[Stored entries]
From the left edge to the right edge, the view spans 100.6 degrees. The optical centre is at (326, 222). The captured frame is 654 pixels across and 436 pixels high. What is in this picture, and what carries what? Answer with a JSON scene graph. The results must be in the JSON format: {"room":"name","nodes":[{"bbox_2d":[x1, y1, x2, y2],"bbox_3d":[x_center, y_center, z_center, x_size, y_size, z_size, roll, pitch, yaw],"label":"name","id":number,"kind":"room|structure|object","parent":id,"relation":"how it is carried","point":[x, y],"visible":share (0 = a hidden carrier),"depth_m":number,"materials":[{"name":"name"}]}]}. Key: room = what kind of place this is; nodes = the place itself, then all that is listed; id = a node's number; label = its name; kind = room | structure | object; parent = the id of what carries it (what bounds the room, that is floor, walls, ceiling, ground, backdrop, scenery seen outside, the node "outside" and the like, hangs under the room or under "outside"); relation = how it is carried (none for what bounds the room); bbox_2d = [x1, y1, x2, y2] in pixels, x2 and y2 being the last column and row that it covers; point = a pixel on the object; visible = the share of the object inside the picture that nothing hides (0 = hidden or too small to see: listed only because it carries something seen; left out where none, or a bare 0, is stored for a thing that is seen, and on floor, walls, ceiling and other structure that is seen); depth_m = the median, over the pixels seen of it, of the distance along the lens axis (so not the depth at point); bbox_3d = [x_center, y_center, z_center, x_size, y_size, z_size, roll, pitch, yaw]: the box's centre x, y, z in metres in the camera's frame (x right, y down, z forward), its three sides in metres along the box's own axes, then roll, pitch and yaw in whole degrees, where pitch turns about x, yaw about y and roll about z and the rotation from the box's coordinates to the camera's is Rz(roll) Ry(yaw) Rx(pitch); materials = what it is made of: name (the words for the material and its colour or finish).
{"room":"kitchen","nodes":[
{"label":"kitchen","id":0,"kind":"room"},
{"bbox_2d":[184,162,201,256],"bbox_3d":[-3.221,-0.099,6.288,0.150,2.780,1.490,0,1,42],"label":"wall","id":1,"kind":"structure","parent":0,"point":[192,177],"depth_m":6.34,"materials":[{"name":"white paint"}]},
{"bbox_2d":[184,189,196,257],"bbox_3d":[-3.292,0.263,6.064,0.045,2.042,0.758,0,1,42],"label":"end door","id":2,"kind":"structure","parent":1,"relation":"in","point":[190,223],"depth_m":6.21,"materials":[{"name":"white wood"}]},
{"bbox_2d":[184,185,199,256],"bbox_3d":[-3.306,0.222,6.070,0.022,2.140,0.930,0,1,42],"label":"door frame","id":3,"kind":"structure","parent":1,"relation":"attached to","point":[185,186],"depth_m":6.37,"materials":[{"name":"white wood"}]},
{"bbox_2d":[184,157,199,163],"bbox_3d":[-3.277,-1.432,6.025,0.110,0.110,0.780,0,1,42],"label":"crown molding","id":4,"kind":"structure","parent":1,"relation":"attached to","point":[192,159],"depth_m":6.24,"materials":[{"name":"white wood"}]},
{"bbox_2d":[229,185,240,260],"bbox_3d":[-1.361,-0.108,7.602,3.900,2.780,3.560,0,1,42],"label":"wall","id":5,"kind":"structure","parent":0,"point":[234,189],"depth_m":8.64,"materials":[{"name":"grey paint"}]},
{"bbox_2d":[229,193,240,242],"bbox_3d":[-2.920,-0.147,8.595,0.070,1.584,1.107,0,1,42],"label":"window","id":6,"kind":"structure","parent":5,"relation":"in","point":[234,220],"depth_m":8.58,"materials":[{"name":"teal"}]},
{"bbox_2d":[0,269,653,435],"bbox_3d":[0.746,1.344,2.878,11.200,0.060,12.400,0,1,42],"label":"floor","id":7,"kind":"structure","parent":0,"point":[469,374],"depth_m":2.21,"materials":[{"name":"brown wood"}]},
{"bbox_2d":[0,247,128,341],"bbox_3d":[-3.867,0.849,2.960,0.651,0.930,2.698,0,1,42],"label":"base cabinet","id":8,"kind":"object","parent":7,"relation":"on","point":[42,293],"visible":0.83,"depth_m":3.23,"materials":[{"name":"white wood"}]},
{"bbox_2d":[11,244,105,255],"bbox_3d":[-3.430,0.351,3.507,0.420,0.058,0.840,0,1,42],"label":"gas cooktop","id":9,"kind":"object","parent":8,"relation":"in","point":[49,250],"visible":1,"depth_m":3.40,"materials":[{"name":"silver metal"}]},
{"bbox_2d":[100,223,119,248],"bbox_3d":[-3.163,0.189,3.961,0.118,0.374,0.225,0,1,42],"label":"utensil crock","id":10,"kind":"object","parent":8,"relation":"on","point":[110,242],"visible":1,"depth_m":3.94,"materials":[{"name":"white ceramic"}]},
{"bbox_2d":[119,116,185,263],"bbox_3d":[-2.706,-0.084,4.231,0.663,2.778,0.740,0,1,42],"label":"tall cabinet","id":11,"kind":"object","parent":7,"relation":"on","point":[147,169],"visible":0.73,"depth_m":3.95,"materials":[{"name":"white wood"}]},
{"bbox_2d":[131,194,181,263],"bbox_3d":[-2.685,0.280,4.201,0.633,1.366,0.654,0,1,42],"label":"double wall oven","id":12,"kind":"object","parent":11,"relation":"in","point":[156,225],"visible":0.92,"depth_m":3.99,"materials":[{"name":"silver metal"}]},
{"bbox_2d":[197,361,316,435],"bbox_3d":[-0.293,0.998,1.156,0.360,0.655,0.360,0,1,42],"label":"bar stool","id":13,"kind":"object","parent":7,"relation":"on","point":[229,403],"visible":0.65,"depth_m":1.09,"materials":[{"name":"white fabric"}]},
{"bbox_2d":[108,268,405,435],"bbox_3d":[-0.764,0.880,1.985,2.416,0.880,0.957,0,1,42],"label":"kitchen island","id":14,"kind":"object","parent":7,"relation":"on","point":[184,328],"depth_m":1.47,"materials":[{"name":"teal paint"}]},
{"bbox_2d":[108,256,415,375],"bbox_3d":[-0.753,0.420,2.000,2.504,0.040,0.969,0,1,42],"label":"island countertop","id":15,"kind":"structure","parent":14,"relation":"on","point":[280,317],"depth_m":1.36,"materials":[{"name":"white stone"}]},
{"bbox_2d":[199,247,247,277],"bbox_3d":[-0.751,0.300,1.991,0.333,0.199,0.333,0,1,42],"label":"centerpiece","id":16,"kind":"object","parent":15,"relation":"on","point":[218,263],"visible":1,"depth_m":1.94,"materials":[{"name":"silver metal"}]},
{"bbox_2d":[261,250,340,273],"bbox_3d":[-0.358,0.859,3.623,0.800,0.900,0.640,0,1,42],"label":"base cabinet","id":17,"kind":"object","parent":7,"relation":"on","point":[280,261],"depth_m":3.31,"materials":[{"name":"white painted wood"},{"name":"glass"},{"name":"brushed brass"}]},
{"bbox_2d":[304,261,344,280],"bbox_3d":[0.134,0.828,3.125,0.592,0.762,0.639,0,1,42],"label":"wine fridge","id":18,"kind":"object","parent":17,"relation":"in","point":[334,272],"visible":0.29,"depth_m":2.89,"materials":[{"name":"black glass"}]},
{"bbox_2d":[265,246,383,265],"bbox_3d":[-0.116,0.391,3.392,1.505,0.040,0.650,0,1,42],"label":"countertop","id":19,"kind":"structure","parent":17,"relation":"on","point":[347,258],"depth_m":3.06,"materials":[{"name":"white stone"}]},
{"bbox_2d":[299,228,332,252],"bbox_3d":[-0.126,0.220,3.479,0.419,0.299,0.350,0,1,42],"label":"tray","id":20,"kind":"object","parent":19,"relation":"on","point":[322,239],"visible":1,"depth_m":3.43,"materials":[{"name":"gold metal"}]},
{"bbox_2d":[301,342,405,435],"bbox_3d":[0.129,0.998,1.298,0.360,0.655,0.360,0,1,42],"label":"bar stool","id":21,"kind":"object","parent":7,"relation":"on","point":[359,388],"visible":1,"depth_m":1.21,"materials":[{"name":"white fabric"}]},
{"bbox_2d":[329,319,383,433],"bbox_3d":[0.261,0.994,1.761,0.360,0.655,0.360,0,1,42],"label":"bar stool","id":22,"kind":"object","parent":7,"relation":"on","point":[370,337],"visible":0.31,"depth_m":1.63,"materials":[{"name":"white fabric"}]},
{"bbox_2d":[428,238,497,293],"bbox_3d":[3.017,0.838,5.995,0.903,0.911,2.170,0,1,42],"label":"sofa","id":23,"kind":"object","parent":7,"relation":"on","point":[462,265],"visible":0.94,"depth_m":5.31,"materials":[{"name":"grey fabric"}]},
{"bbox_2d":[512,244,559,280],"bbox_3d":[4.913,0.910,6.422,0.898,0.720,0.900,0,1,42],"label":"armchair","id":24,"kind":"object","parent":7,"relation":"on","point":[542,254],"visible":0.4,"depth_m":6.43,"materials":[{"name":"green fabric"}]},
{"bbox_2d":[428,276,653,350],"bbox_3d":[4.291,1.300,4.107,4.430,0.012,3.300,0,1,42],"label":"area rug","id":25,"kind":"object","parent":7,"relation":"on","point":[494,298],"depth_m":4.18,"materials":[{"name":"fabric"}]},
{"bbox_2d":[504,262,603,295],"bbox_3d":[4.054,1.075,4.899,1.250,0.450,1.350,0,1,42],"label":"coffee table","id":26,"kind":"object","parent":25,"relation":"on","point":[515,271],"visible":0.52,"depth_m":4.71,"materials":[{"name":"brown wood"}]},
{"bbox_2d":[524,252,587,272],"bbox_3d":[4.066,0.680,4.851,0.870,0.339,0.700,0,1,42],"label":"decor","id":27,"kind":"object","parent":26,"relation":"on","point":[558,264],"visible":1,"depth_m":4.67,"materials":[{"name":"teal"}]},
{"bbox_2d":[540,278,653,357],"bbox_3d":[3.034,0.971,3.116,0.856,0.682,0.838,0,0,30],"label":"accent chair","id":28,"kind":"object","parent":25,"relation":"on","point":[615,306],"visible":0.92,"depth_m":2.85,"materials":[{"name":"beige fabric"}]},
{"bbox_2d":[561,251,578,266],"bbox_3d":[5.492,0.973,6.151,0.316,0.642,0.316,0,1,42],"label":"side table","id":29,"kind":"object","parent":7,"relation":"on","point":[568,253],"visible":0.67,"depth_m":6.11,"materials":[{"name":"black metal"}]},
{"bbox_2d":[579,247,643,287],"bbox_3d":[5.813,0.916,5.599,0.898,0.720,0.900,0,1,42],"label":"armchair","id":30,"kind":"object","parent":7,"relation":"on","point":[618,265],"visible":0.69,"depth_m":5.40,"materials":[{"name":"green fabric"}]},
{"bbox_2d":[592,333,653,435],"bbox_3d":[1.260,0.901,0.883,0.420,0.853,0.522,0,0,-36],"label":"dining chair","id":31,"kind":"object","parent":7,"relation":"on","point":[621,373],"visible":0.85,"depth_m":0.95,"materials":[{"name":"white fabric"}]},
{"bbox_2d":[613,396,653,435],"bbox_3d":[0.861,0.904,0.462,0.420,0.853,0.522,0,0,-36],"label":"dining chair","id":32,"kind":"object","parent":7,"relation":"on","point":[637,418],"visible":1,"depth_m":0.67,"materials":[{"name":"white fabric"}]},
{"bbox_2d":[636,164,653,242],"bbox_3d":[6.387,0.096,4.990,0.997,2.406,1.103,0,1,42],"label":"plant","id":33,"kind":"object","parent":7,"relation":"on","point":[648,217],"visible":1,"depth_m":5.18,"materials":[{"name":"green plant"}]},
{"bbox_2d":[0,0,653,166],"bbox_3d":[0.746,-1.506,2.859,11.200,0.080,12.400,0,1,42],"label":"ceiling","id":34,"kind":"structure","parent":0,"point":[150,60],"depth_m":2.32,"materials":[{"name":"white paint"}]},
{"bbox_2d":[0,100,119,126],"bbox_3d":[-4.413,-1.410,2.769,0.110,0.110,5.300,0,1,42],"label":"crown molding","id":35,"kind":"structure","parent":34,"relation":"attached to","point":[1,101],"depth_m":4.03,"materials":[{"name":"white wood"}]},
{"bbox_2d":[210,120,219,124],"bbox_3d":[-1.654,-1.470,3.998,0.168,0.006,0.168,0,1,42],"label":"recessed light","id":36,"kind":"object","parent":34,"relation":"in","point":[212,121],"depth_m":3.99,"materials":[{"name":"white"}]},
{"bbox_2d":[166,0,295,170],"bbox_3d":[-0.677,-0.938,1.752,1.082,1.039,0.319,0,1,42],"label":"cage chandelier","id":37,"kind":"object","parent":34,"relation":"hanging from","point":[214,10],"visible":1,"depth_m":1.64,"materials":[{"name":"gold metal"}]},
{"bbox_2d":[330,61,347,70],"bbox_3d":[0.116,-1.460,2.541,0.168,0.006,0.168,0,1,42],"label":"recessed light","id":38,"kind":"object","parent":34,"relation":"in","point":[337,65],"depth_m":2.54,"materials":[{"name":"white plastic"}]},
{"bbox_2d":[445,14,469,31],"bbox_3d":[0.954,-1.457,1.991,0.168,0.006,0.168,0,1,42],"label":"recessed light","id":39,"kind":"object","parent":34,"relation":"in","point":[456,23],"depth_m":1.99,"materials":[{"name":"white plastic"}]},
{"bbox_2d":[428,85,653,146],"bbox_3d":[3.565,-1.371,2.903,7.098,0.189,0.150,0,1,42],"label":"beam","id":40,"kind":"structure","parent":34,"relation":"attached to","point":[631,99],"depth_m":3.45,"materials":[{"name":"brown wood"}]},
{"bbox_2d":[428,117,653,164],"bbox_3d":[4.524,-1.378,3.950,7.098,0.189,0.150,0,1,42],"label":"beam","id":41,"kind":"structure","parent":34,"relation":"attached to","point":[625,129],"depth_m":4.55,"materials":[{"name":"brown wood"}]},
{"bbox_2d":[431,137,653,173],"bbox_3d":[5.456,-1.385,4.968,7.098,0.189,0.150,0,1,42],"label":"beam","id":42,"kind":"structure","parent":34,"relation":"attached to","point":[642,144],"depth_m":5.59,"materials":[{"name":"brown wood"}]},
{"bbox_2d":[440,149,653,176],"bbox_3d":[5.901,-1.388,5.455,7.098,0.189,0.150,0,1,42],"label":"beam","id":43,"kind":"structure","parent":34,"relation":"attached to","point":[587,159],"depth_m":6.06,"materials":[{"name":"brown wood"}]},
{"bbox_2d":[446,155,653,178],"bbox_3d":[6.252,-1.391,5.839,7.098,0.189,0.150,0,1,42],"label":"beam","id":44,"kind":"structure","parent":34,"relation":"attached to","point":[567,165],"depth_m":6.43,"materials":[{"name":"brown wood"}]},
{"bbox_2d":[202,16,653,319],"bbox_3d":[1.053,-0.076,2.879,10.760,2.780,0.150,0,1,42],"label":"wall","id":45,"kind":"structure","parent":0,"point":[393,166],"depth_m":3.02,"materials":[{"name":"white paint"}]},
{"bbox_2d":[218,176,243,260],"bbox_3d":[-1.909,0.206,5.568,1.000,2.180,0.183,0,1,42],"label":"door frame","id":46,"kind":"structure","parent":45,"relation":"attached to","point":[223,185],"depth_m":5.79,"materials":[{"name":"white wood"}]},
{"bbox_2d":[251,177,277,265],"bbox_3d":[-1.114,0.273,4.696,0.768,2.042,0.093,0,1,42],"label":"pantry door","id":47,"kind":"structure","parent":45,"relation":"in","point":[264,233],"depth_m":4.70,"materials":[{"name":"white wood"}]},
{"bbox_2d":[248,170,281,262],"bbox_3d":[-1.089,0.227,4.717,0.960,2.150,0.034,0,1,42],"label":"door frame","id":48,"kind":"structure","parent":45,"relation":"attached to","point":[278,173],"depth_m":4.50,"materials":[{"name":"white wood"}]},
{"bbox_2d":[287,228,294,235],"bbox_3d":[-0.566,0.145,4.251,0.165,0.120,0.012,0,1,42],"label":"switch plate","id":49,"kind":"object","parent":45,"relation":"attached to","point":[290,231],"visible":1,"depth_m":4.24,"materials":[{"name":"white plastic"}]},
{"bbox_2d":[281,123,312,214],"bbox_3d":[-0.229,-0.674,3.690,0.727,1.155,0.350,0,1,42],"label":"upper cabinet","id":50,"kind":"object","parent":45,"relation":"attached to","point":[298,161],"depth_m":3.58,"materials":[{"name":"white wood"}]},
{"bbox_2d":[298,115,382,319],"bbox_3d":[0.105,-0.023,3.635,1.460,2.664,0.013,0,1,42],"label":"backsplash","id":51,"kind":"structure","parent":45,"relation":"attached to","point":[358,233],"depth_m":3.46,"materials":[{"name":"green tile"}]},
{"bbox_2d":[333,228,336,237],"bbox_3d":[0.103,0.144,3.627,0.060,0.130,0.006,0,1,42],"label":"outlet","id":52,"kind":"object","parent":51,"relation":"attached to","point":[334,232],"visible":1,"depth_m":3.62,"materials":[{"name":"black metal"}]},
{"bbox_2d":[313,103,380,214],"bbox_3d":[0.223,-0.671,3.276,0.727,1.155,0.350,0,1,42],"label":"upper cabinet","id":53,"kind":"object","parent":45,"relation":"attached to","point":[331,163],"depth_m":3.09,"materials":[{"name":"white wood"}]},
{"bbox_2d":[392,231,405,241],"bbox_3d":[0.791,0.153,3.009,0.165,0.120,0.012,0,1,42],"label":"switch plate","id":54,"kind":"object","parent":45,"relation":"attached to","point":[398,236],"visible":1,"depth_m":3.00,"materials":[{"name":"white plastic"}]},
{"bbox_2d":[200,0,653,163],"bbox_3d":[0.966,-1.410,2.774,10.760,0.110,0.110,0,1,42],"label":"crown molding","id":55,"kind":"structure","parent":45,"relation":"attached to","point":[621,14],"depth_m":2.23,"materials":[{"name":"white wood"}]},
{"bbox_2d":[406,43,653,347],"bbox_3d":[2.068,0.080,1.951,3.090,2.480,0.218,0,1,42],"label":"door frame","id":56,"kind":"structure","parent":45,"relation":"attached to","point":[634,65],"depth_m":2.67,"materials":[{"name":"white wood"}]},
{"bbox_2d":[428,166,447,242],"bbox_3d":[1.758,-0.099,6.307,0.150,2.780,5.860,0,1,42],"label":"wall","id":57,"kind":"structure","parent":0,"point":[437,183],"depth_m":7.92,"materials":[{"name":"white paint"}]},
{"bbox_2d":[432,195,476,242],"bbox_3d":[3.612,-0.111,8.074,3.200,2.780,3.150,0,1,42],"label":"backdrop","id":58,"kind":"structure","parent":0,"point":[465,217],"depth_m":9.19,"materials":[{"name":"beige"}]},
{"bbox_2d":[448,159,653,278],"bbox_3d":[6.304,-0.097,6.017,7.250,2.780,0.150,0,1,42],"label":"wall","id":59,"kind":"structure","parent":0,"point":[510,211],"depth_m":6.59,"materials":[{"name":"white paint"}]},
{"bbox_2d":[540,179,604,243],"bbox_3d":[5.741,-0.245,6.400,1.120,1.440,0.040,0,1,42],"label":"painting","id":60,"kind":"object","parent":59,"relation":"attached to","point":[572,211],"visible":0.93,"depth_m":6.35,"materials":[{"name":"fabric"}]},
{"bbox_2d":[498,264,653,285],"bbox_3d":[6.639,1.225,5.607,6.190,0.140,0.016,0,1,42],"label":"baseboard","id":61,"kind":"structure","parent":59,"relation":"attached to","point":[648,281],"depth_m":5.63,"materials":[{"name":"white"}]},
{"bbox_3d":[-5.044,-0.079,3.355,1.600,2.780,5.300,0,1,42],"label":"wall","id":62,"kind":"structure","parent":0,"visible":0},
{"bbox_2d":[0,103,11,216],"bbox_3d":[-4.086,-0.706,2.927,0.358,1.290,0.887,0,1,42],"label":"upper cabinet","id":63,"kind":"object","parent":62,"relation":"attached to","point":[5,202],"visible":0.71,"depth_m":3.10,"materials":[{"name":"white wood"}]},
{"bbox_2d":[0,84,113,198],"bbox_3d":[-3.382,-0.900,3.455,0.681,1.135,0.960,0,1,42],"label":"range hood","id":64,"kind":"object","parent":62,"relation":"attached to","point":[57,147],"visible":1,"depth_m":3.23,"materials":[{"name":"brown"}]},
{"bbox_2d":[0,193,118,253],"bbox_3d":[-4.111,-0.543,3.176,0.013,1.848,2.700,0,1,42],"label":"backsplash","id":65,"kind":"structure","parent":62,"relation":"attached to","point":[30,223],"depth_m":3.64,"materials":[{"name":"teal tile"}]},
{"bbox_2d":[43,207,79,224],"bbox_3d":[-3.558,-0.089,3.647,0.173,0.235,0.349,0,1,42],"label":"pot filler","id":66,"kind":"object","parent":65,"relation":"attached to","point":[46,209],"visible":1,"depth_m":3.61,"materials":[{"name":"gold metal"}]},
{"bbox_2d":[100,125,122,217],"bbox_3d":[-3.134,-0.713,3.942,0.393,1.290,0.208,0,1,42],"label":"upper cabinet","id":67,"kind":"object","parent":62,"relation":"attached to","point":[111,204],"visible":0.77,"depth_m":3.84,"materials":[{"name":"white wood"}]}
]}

## Required action
From the records, copy every line that has the string "gold" in it.

## Task response
{"bbox_2d":[299,228,332,252],"bbox_3d":[-0.126,0.220,3.479,0.419,0.299,0.350,0,1,42],"label":"tray","id":20,"kind":"object","parent":19,"relation":"on","point":[322,239],"visible":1,"depth_m":3.43,"materials":[{"name":"gold metal"}]},
{"bbox_2d":[166,0,295,170],"bbox_3d":[-0.677,-0.938,1.752,1.082,1.039,0.319,0,1,42],"label":"cage chandelier","id":37,"kind":"object","parent":34,"relation":"hanging from","point":[214,10],"visible":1,"depth_m":1.64,"materials":[{"name":"gold metal"}]},
{"bbox_2d":[43,207,79,224],"bbox_3d":[-3.558,-0.089,3.647,0.173,0.235,0.349,0,1,42],"label":"pot filler","id":66,"kind":"object","parent":65,"relation":"attached to","point":[46,209],"visible":1,"depth_m":3.61,"materials":[{"name":"gold metal"}]},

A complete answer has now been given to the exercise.